CMS is now looking to expand on the success of these value-based programs and push more organizations to join risk-bearing arrangements. During the keynote at NAACOs, Ms Verma strongly hinted that mandatory two-way risk models are on their way. The administrator acknowledged that what works for a large hospital doesn’t work for a small, physician-led practices, and different models are necessary to drive maximum participation.

This was a primary driver behind the newly announced Primary Cares Initiative (PCI), a major topic of conversation at NAACOs. The PCI objective is stated to, “Improve quality, improve patient experience of care, and reduce expenditures…by increasing patient access to advanced primary care services.” To do so, the PCI offers two different models for primary care practices to transition into risk-based payment arrangements, specifically addressing practices caring for patients with complex chronic needs or serious illness. It’s an overdue step in laying out pathways for small, resource-limited, primary care practices to embrace risk, taking advantage of shared savings while maintaining revenue continuity.
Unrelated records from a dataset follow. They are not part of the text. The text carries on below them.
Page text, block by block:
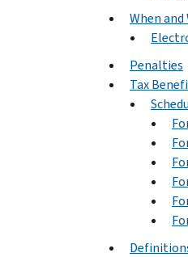
When and
Penalties
Tax
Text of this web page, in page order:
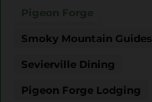
Pigeon Forge
Smoky Mountain Guides
Sevierville Dining
Pigeon Forge Lodging
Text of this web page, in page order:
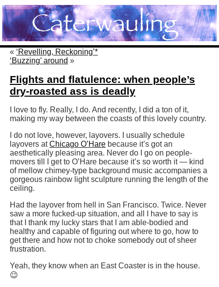
« ‘Revelling, Reckoning’*
‘Buzzing’ around »
Flights and flatulence: when people’s
dry-roasted ass is deadly
I love to fly. Really, I do. And recently, I did a ton of it,
making my way between the coasts of this lovely country.
I do not love, however, layovers. I usually schedule
layovers at Chicago O’Hare because it’s got an
aesthetically pleasing area. Never do I go on people-
movers till I get to O’Hare because it’s so worth it — kind
of mellow chimey-type background music accompanies a
gorgeous rainbow light sculpture running the length of the
ceiling.
Had the layover from hell in San Francisco. Twice. Never
saw a more fucked-up situation, and all I have to say is
that I thank my lucky stars that I am able-bodied and
healthy and capable of figuring out where to go, how to
get there and how not to choke somebody out of sheer
frustration.
Yeah, they know when an East Coaster is in the house.
😉
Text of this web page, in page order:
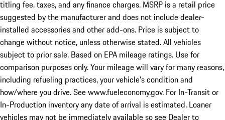
titling fee, taxes, and any finance charges. MSRP is a retail price
suggested by the manufacturer and does not include dealer-
installed accessories and other add-ons. Price is subject to
change without notice, unless otherwise stated. All vehicles
subject to prior sale. Based on EPA mileage ratings. Use for
comparison purposes only. Your mileage will vary for many reasons,
including refueling practices, your vehicle's condition and
how/where you drive. See www.fueleconomy.gov. For In-Transit or
In-Production inventory any date of arrival is estimated. Loaner
vehicles may not be immediately available so see Dealer to
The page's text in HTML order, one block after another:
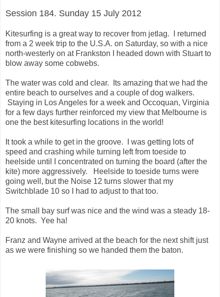
Session 184. Sunday 15 July 2012
Kitesurfing is a great way to recover from jetlag. I returned
from a 2 week trip to the U.S.A. on Saturday, so with a nice
north-westerly on at Frankston I headed down with Stuart to
blow away some cobwebs.
The water was cold and clear. Its amazing that we had the
entire beach to ourselves and a couple of dog walkers.
Staying in Los Angeles for a week and Occoquan, Virginia
for a few days further reinforced my view that Melbourne is
one the best kitesurfing locations in the world!
It took a while to get in the groove. I was getting lots of
speed and crashing while turning left from toeside to
heelside until I concentrated on turning the board (after the
kite) more aggressively. Heelside to toeside turns were
going well, but the Noise 12 turns slower that my
Switchblade 10 so I had to adjust to that too.
The small bay surf was nice and the wind was a steady 18-
20 knots. Yee ha!
Franz and Wayne arrived at the beach for the next shift just
as we were finishing so we handed them the baton.
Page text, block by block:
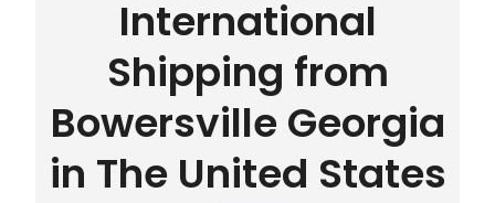
International
Shipping from
Bowersville Georgia
in The United States
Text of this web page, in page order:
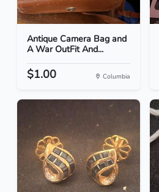
Antique Camera Bag and
A War OutFit And...
$1.00 Columbia
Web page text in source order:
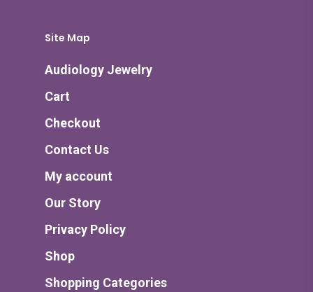
Site Map
Audiology Jewelry
Cart
Checkout
Contact Us
My account
Our Story
Privacy Policy
Shop
Shopping Categories
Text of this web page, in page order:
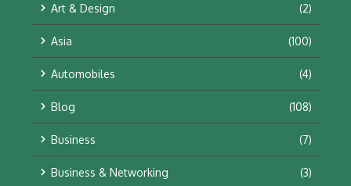
Art & Design (2)
Asia (100)
Automobiles (4)
Blog (108)
Business (7)
Business & Networking (3)
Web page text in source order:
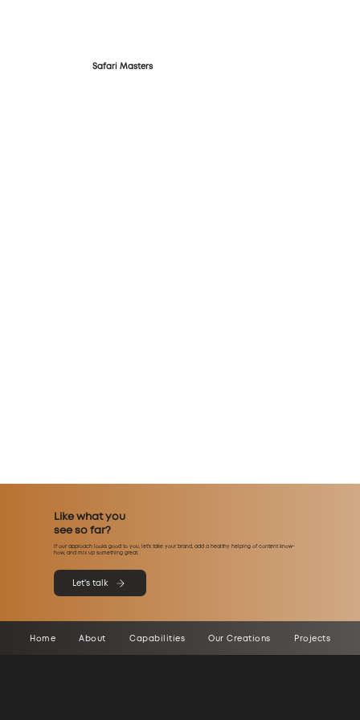
Safari Masters
If our approach looks good to you, let’s take your brand, add a healthy helping of content know-
how, and mix up something great.
Like what you
see so far?
Let's talk
Home About Capabilities Our Creations Projects
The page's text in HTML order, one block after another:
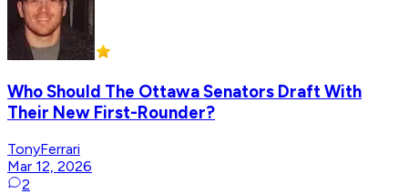
Who Should The Ottawa Senators Draft With
Their New First-Rounder?
TonyFerrari
Mar 12, 2026
2
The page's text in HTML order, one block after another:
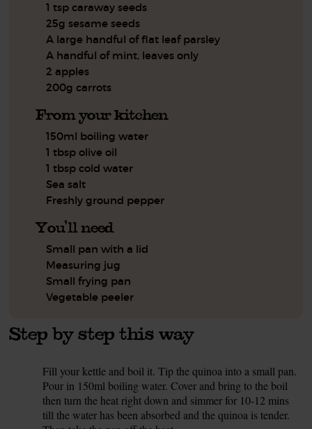
1 tsp caraway seeds
25g sesame seeds
A large handful of flat leaf parsley
A handful of mint, leaves only
2 apples
200g carrots
From your kitchen
150ml boiling water
1 tbsp olive oil
1 tbsp cold water
Sea salt
Freshly ground pepper
You'll need
Small pan with a lid
Measuring jug
Small frying pan
Vegetable peeler
Step by step this way
Fill your kettle and boil it. Tip the quinoa into a small pan.
Pour in 150ml boiling water. Cover and bring to the boil
then turn the heat right down and simmer for 10-12 mins
till the water has been absorbed and the quinoa is tender.
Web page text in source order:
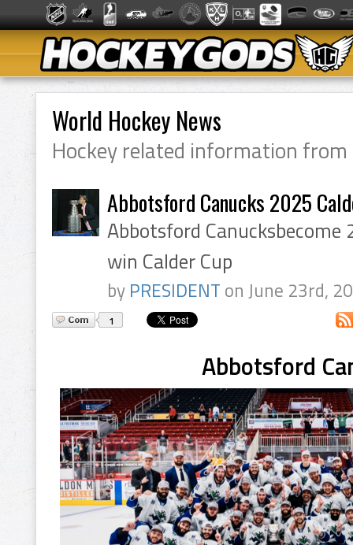
World Hockey News
Hockey related information
Abbotsford Canucks 2025
Abbotsford Canucksbecome
win Calder Cup
by PRESIDENT on June 23rd,
1
Abbotsford
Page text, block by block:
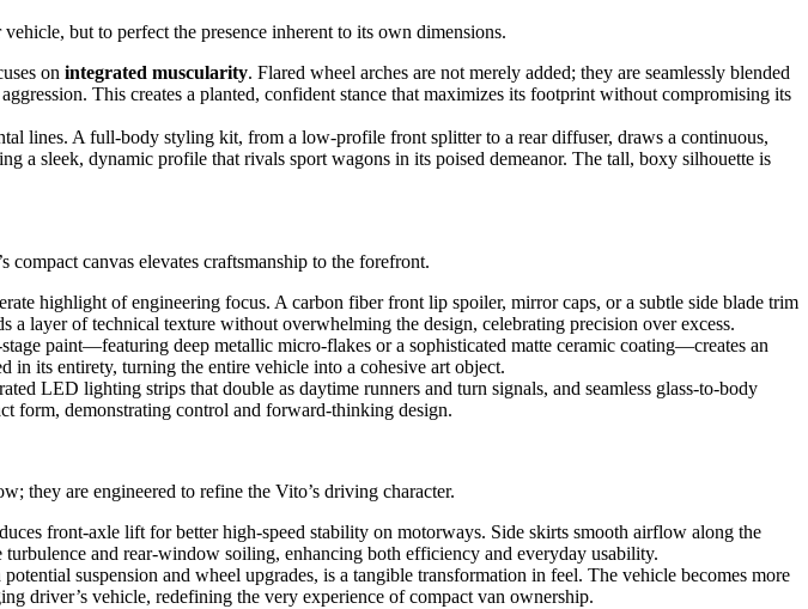
but to perfect the presence inherent to its own dimensions.
on integrated muscularity. Flared wheel arches are not merely added; they are seamlessly blended
This creates a planted, confident stance that maximizes its footprint without compromising its
lines. A full-body styling kit, from a low-profile front splitter to a rear diffuser, draws a continuous,
a sleek, dynamic profile that rivals sport wagons in its poised demeanor. The tall, boxy silhouette is
canvas elevates craftsmanship to the forefront.
highlight of engineering focus. A carbon fiber front lip spoiler, mirror caps, or a subtle side blade trim
layer of technical texture without overwhelming the design, celebrating precision over excess.
paint—featuring deep metallic micro-flakes or a sophisticated matte ceramic coating—creates an
in its entirety, turning the entire vehicle into a cohesive art object.
LED lighting strips that double as daytime runners and turn signals, and seamless glass-to-body
form, demonstrating control and forward-thinking design.
they are engineered to refine the Vito’s driving character.
front-axle lift for better high-speed stability on motorways. Side skirts smooth airflow along the
and rear-window soiling, enhancing both efficiency and everyday usability.
suspension and wheel upgrades, is a tangible transformation in feel. The vehicle becomes more
driver’s vehicle, redefining the very experience of compact van ownership.

Still, there are questions about payment model redesigns and their impact on the ideal structure for delivering care. How will joint incentives, shared savings, and technology be integrated in a way that makes these efforts viable and measurable?
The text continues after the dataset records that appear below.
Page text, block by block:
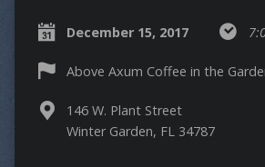
December 15, 2017
Above Axum Coffee in the
146 W. Plant Street
Winter Garden, FL 34787
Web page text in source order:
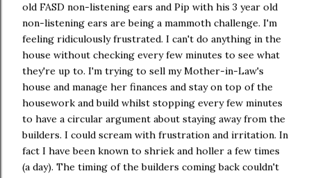
old FASD non-listening ears and Pip with his 3 year old
non-listening ears are being a mammoth challenge. I'm
feeling ridiculously frustrated. I can't do anything in the
house without checking every few minutes to see what
they're up to. I'm trying to sell my Mother-in-Law's
house and manage her finances and stay on top of the
housework and build whilst stopping every few minutes
to have a circular argument about staying away from the
builders. I could scream with frustration and irritation. In
fact I have been known to shriek and holler a few times
(a day). The timing of the builders coming back couldn't
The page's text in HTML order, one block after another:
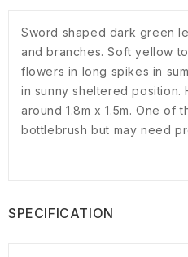
Sword shaped dark green
and branches. Soft yellow
flowers in long spikes in
in sunny sheltered position.
around 1.8m x 1.5m. One of
bottlebrush but may need
SPECIFICATION
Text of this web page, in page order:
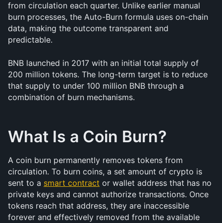
from circulation each quarter. Unlike earlier manual
burn processes, the Auto-Burn formula uses on-chain
data, making the outcome transparent and
predictable.
BNB launched in 2017 with an initial total supply of
200 million tokens. The long-term target is to reduce
that supply to under 100 million BNB through a
combination of burn mechanisms.
What Is a Coin Burn?
A coin burn permanently removes tokens from
circulation. To burn coins, a set amount of crypto is
sent to a smart contract or wallet address that has no
private keys and cannot authorize transactions. Once
tokens reach that address, they are inaccessible
forever and effectively removed from the available
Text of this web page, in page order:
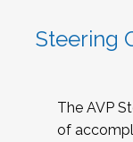
Steering
The AVP
of
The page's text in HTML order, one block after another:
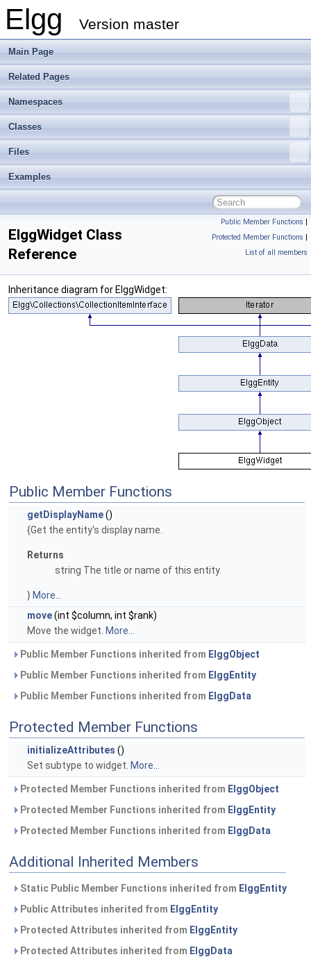
Elgg Version master
Main Page
Related Pages
Namespaces
Classes
Files
Examples
Public Member Functions |
Protected Member Functions |
List of all members
ElggWidget Class
Reference
Inheritance diagram for ElggWidget:
Public Member Functions
getDisplayName()
{Get the entity's display name.
Returns
string The title or name of this entity.
} More...
move(int $column, int $rank)
Move the widget. More...
Public Member Functions inherited from ElggObject
Public Member Functions inherited from ElggEntity
Public Member Functions inherited from ElggData
Protected Member Functions
initializeAttributes ()
Set subtype to widget. More...
Protected Member Functions inherited from ElggObject
Protected Member Functions inherited from ElggEntity
Protected Member Functions inherited from ElggData
Additional Inherited Members
Static Public Member Functions inherited from ElggEntity
Public Attributes inherited from ElggEntity
Protected Attributes inherited from ElggEntity
Protected Attributes inherited from ElggData
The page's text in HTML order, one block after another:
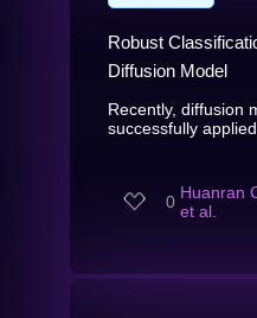
Robust
Diffusion Model
Recently, diffusion
successfully
0 Huanran
et al.
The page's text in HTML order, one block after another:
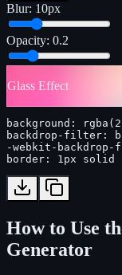
Blur: 10px
Opacity: 0.2
Glass Effect
background:
backdrop-filter:
-webkit-
border: 1px solid
How to Use
Generator
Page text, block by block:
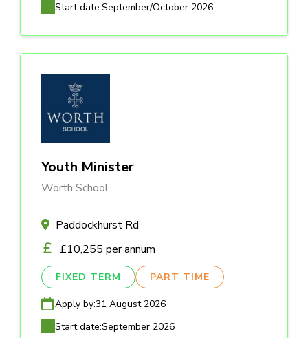
Start date:September/October 2026
Youth Minister
Worth School
Paddockhurst Rd
£10,255 per annum
FIXED TERM PART TIME
Apply by:31 August 2026
Start date:September 2026
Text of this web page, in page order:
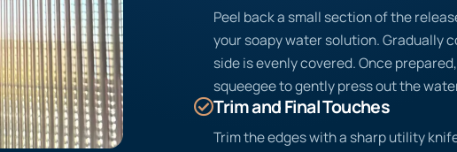
Peel back a small section of the
your soapy water solution. Gradually
side is evenly covered. Once
squeegee to gently press out the
Trim and Final Touches
Trim the edges with a sharp utility
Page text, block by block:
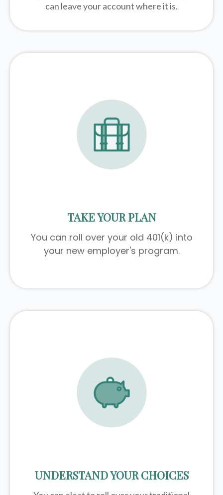
can leave your account where it is.
TAKE YOUR PLAN
You can roll over your old 401(k) into
your new employer's program.
UNDERSTAND YOUR CHOICES
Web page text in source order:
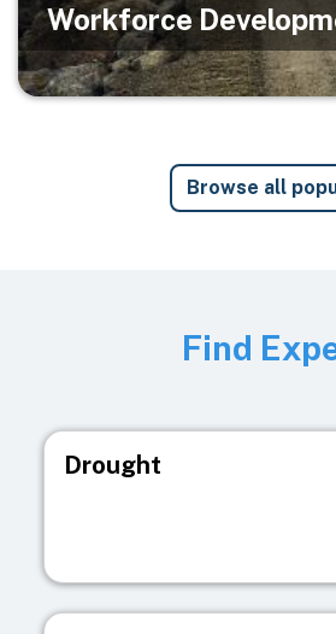
Workforce
Browse all
Find
Drought
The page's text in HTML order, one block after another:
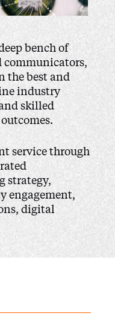
bench of
communicators,
the best and
industry
skilled
service through
strategy,
engagement,
digital
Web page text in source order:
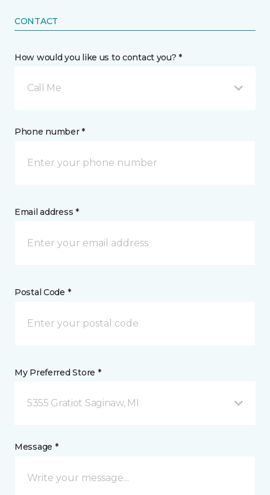
CONTACT
How would you like us to contact you? *
Call Me
Phone number *
Email address *
Postal Code *
My Preferred Store *
5355 Gratiot Saginaw, MI
Message *

Ideally, technology bears the burden of capturing, understanding, and facilitating action on critical disease risk and outcomes data. This enables provider staff to focus on their areas of expertise (coders code, doctors treat patients, etc), while organizations experiment with care delivery models that maximize performance.

Risk capture and risk adjustment solutions have become must-have tools for ACO success under this (or any) risk-bearing arrangement. With more lives being covered by ACOs, identifying risk-based populations is a necessity for provider business strategies going forward. Once disease risk is more accurately identified, providers can more effectively treat those populations through coordinated care across locations and specialties.

It’s a win-win. That’s why despite the challenges, limits, and unintended consequences of current value-based care models, the NAACOs conference left me even more excited about the opportunities ahead.

Beneath the bluster in Washington, the regulatory environment is becoming more stable, committed, and responsive to those driving the implementation of accountable care models. Providers are innovating and adapting to this environment, leaders are demonstrating success at improving both costs and outcomes. Best practices are being established and shared, and social factors—food or housing insecurity, for example—are even starting to be quantified and addressed.

The key for those of us striving to enable this progress is to continue helping providers address complex medical conditions, focus on patient outcomes, and do so with the confidence that their organizations will achieve financial success as well.